Electronic manufacturing services firm Syrma SGS Technology on Monday said it will come out with its Rs 840-crore initial share sale on August 12, which will end two-and-a-half months of the gap in the initial public offering (IPO) market.

The company has fixed a price band of Rs 209-220 per equity share for its IPO, according to a statement.

This would be the first company to tap the primary market in two-and-a-half months. Prior to that, the IPO of Aether Industries was opened for public subscription during May 24-26.

Companies were not taking the IPO route for fundraising due to the volatility in the markets. In fact, many firms that received Sebi’s go-ahead are waiting for the right time to float their issues as current market conditions are challenging.

So far in the current fiscal, 11 debutants have gone public to garner Rs 33,254 crore. Of these, a lion’s share (Rs 20,557 crore) was raised by a public issue of Life Insurance Corporation of India (LIC).

The public issue of Syrma SGS Technology comprises a fresh issue of shares worth Rs 766 crore, and an offer for sale (OFS) of up to 33.69 lakh equity shares by Veena Kumari Tandon.

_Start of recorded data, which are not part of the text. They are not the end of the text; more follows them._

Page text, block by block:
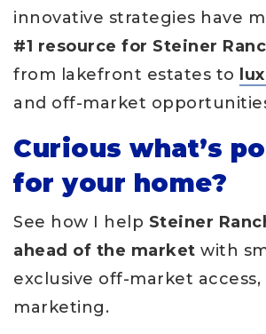
innovative strategies have
#1 resource for Steiner
from lakefront estates to
and off-market
Curious what’s
for your home?
See how I help Steiner
ahead of the market with
exclusive off-market
marketing.
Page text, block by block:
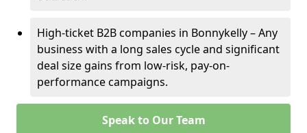
High-ticket B2B companies in Bonnykelly – Any
business with a long sales cycle and significant
deal size gains from low-risk, pay-on-
performance campaigns.
Speak to Our Team
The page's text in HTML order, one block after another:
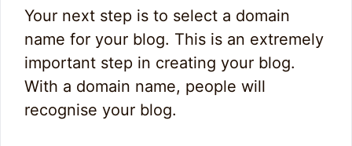
Your next step is to select a domain
name for your blog. This is an extremely
important step in creating your blog.
With a domain name, people will
recognise your blog.
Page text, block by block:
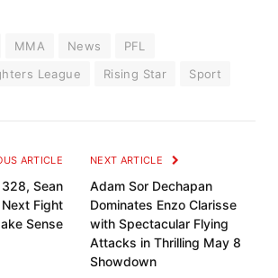
MMA News
PFL
League
Rising Star Sport
ARTICLE
328, Sean
Fight
Sense
NEXT ARTICLE
Adam Sor Dechapan
Dominates Enzo Clarisse
with Spectacular Flying
Attacks in Thrilling May 8
Showdown
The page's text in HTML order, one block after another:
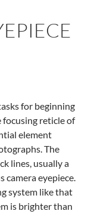
for beginning
reticle of
element
The
lines, usually a
camera eyepiece.
system like that
is brighter than
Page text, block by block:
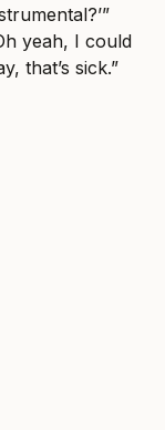
yeah, I could
that’s sick.”
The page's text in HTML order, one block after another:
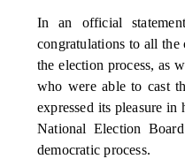
In an official
congratulations to all the
the election process, as
who were able to cast
expressed its pleasure
National Election
democratic process.
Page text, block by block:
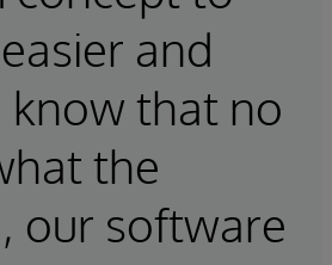
and
know that no
the
our software
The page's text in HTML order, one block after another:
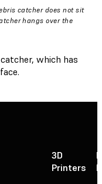
catcher does not sit
hangs over the
which has
3D
Printers
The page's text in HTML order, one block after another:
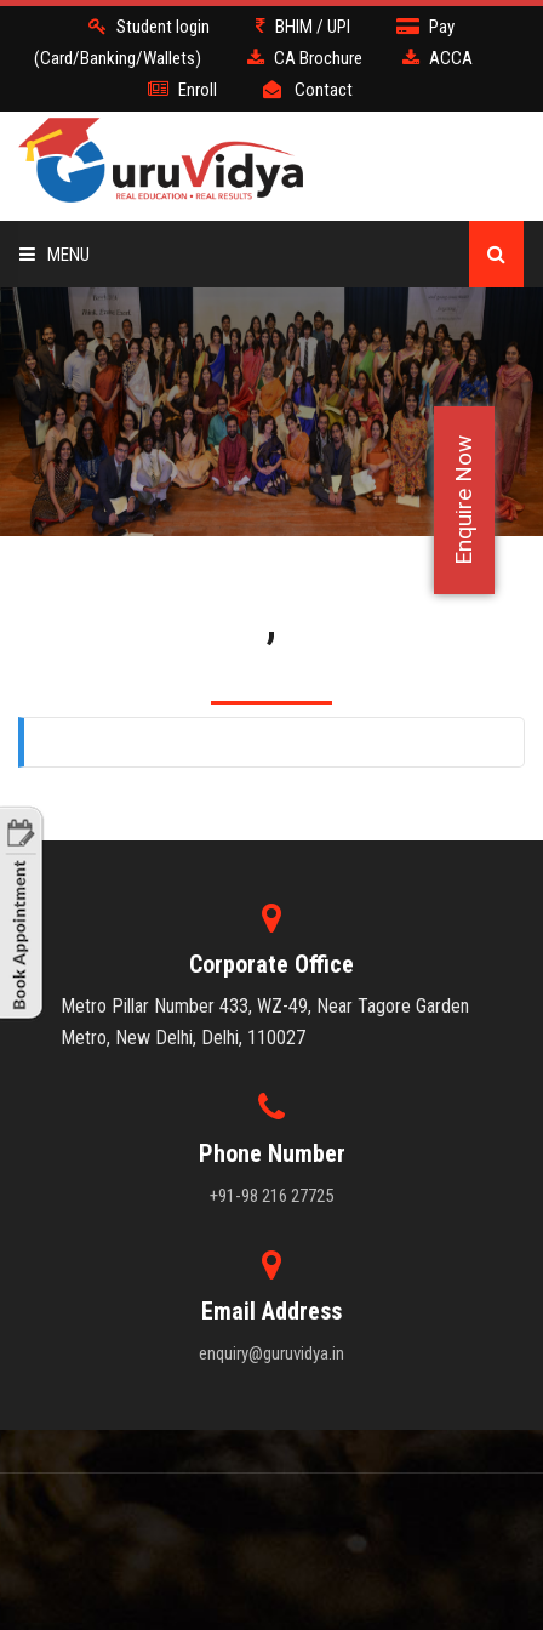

At the upper end of the price band, the company is expected to raise Rs 840 crore. The public issue will close on August 18.

The net proceeds from the fresh issue will be utilised for funding capital expenditure requirements to expand manufacturing, R&D facilities, long-term working capital requirements and general corporate purposes.

Half of the issue size has been reserved for qualified institutional buyers, 35 per cent for retail investors and the remaining 10 per cent for non-institutional investors.

Syrma SGS is a technology-focused engineering and design company engaged in turnkey electronics manufacturing services (EMS) that specialises in precision manufacturing. Its customers include TVS Motor Company, AO Smith India Water Products, Robert Bosch Engineering and Business Solution, Eureka Forbes and Total Power Europe BV.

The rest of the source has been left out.